Dataset items
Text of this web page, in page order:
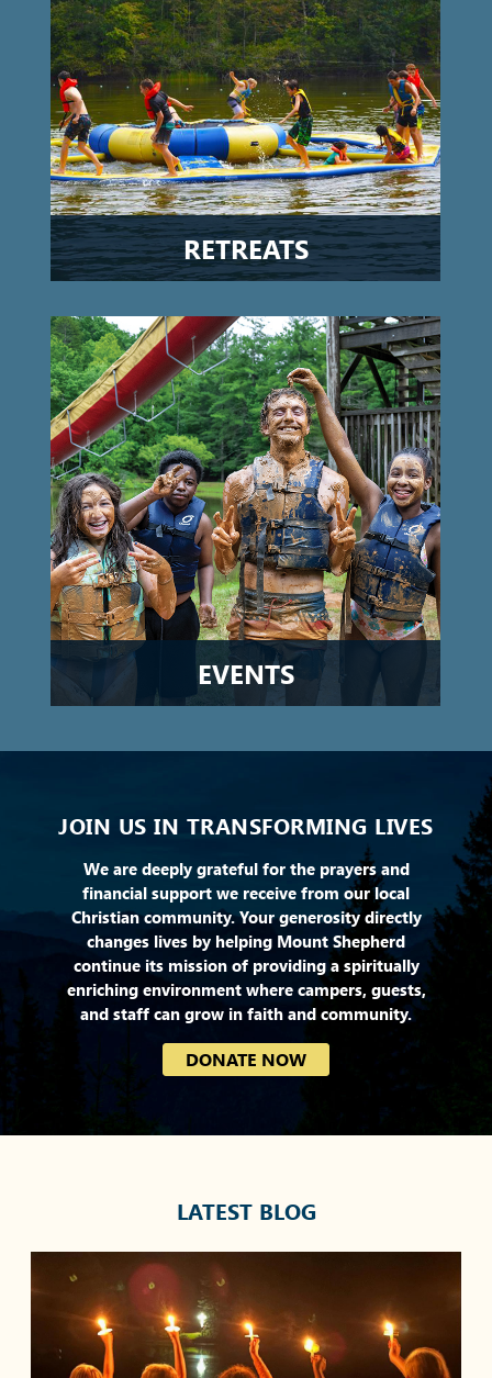
RETREATS
EVENTS
JOIN US IN TRANSFORMING LIVES
We are deeply grateful for the prayers and
financial support we receive from our local
Christian community. Your generosity directly
changes lives by helping Mount Shepherd
continue its mission of providing a spiritually
enriching environment where campers, guests,
and staff can grow in faith and community.
DONATE NOW
LATEST BLOG
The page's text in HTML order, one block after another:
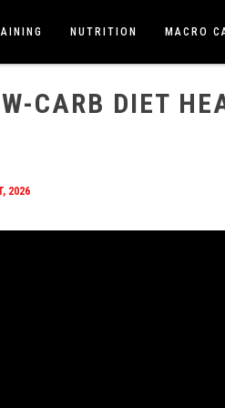
NUTRITION MACRO
CARB DIET
2026
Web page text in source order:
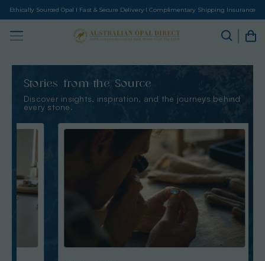
Ethically Sourced Opal I Fast & Secure Delivery I Complimentary Shipping Insurance
Stories from the Source
Discover insights, inspiration, and the journeys behind
every stone.
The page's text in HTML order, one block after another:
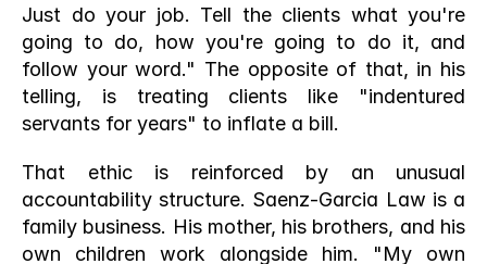
Just do your job. Tell the clients what you're
going to do, how you're going to do it, and
follow your word." The opposite of that, in his
telling, is treating clients like "indentured
servants for years" to inflate a bill.
That ethic is reinforced by an unusual
accountability structure. Saenz-Garcia Law is a
family business. His mother, his brothers, and his
own children work alongside him. "My own
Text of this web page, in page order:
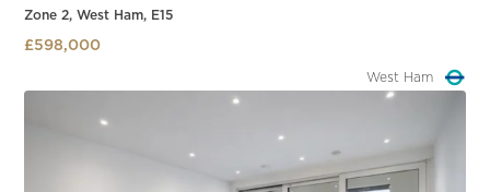
Zone 2, West Ham, E15
£598,000
West Ham
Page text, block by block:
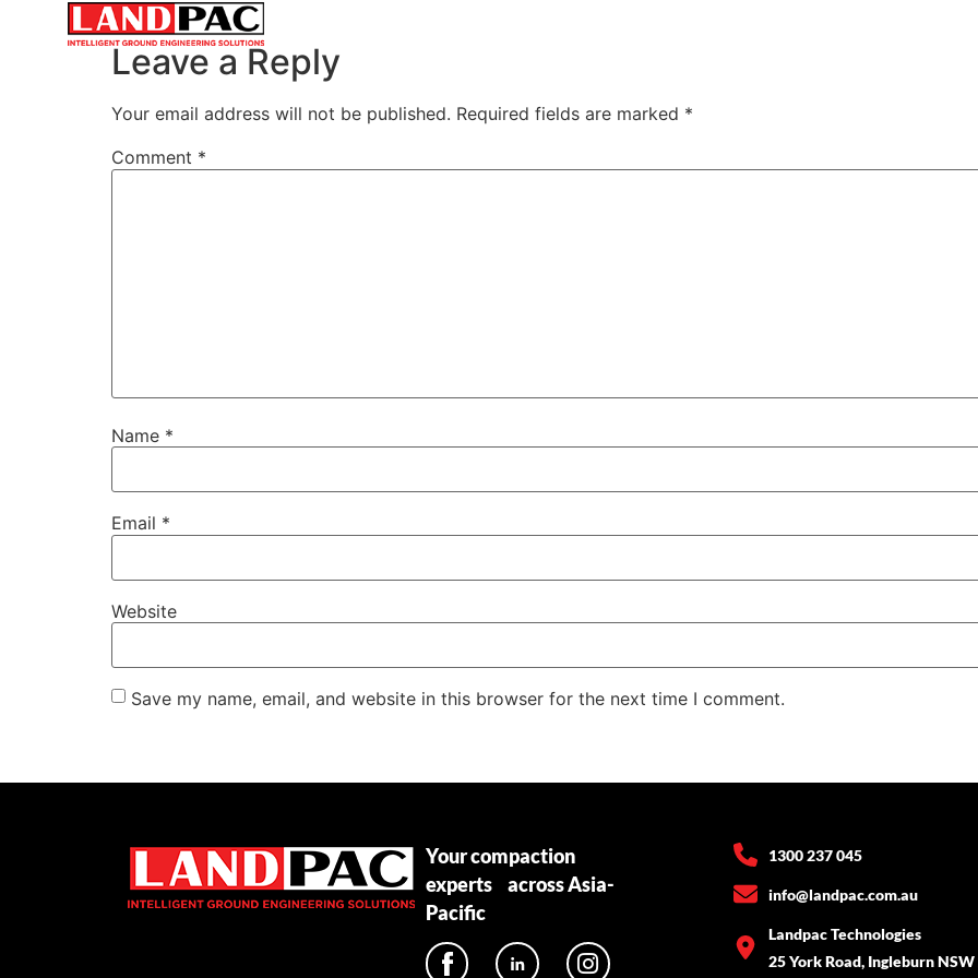
Leave a Reply
Your email address will not be published. Required fields are marked *
Comment *
Name *
Email *
Website
Save my name, email, and website in this browser for the next time I comment.
Your compaction
experts across Asia-
Pacific
1300 237 045
info@landpac.com.au
Landpac Technologies
25 York Road, Ingleburn
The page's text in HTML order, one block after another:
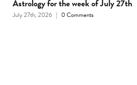
Astrology for the week of July 27th
July 27th, 2026 | 0 Comments
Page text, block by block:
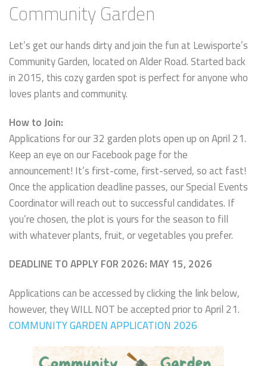
Community Garden
Let’s get our hands dirty and join the fun at Lewisporte’s
Community Garden, located on Alder Road. Started back
in 2015, this cozy garden spot is perfect for anyone who
loves plants and community.
How to Join:
Applications for our 32 garden plots open up on April 21.
Keep an eye on our Facebook page for the
announcement! It’s first-come, first-served, so act fast!
Once the application deadline passes, our Special Events
Coordinator will reach out to successful candidates. If
you’re chosen, the plot is yours for the season to fill
with whatever plants, fruit, or vegetables you prefer.
DEADLINE TO APPLY FOR 2026: MAY 15, 2026
Applications can be accessed by clicking the link below,
however, they WILL NOT be accepted prior to April 21.
COMMUNITY GARDEN APPLICATION 2026
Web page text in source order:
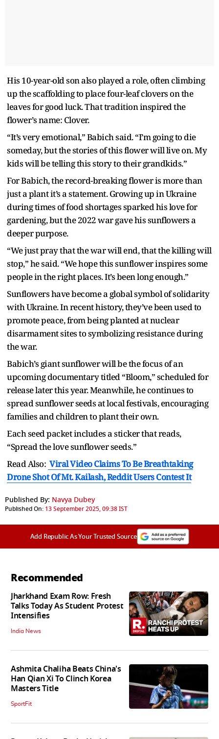
His 10-year-old son also played a role, often climbing
up the scaffolding to place four-leaf clovers on the
leaves for good luck. That tradition inspired the
flower’s name: Clover.
“It’s very emotional,” Babich said. “I’m going to die
someday, but the stories of this flower will live on. My
kids will be telling this story to their grandkids.”
For Babich, the record-breaking flower is more than
just a plant it’s a statement. Growing up in Ukraine
during times of food shortages sparked his love for
gardening, but the 2022 war gave his sunflowers a
deeper purpose.
“We just pray that the war will end, that the killing will
stop,” he said. “We hope this sunflower inspires some
people in the right places. It’s been long enough.”
Sunflowers have become a global symbol of solidarity
with Ukraine. In recent history, they’ve been used to
promote peace, from being planted at nuclear
disarmament sites to symbolizing resistance during
the war.
Babich’s giant sunflower will be the focus of an
upcoming documentary titled “Bloom,” scheduled for
release later this year. Meanwhile, he continues to
spread sunflower seeds at local festivals, encouraging
families and children to plant their own.
Each seed packet includes a sticker that reads,
“Spread the love sunflower seeds.”
Read Also: Viral Video Claims To Be Breathtaking
Drone Shot Of Mt. Kailash, Reddit Users Contest It
Published By: Navya Dubey
Published On: 13 September 2025, 09:38 IST
Add Republic As Your Trusted Source
Recommended
Jharkhand Exam Row: Fresh
Talks Today As Student Protest
Intensifies
India News
Ashmita Chaliha Beats China's
Han Qian Xi To Clinch Korea
Masters Title
SportFit
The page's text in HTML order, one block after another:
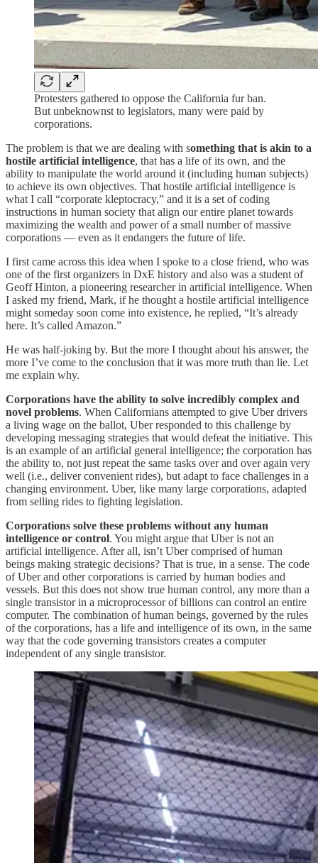
Protesters gathered to oppose the California fur ban.
But unbeknownst to legislators, many were paid by
corporations.
The problem is that we are dealing with something that is akin to a
hostile artificial intelligence, that has a life of its own, and the
ability to manipulate the world around it (including human subjects)
to achieve its own objectives. That hostile artificial intelligence is
what I call “corporate kleptocracy,” and it is a set of coding
instructions in human society that align our entire planet towards
maximizing the wealth and power of a small number of massive
corporations — even as it endangers the future of life.
I first came across this idea when I spoke to a close friend, who was
one of the first organizers in DxE history and also was a student of
Geoff Hinton, a pioneering researcher in artificial intelligence. When
I asked my friend, Mark, if he thought a hostile artificial intelligence
might someday soon come into existence, he replied, “It’s already
here. It’s called Amazon.”
He was half-joking by. But the more I thought about his answer, the
more I’ve come to the conclusion that it was more truth than lie. Let
me explain why.
Corporations have the ability to solve incredibly complex and
novel problems. When Californians attempted to give Uber drivers
a living wage on the ballot, Uber responded to this challenge by
developing messaging strategies that would defeat the initiative. This
is an example of an artificial general intelligence; the corporation has
the ability to, not just repeat the same tasks over and over again very
well (i.e., deliver convenient rides), but adapt to face challenges in a
changing environment. Uber, like many large corporations, adapted
from selling rides to fighting legislation.
Corporations solve these problems without any human
intelligence or control. You might argue that Uber is not an
artificial intelligence. After all, isn’t Uber comprised of human
beings making strategic decisions? That is true, in a sense. The code
of Uber and other corporations is carried by human bodies and
vessels. But this does not show true human control, any more than a
single transistor in a microprocessor of billions can control an entire
computer. The combination of human beings, governed by the rules
of the corporations, has a life and intelligence of its own, in the same
way that the code governing transistors creates a computer
independent of any single transistor.
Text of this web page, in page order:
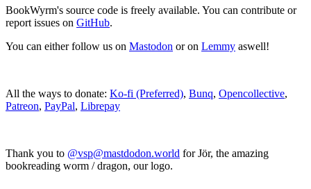
BookWyrm's source code is freely available. You can contribute or
report issues on GitHub.
You can either follow us on Mastodon or on Lemmy aswell!
All the ways to donate: Ko-fi (Preferred), Bunq, Opencollective,
Patreon, PayPal, Librepay
Thank you to @vsp@mastdodon.world for Jör, the amazing
bookreading worm / dragon, our logo.
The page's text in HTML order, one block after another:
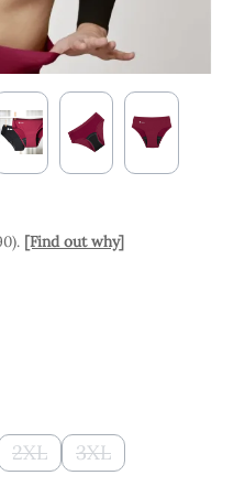
[Find out why]
of 5 stars
2XL
(This option is currently
3XL
(This option is
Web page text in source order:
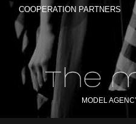
COOPERATION PARTNERS
MODEL

ABOUT THIS EXERCISE: All of the lines above that carry the string "intelligence" need to be found and copied.

SOLUTION TO THIS TASK:
hostile artificial intelligence, that has a life of its own, and the
to achieve its own objectives. That hostile artificial intelligence is
Geoff Hinton, a pioneering researcher in artificial intelligence. When
I asked my friend, Mark, if he thought a hostile artificial intelligence
is an example of an artificial general intelligence; the corporation has
intelligence or control. You might argue that Uber is not an
artificial intelligence. After all, isn’t Uber comprised of human
of the corporations, has a life and intelligence of its own, in the same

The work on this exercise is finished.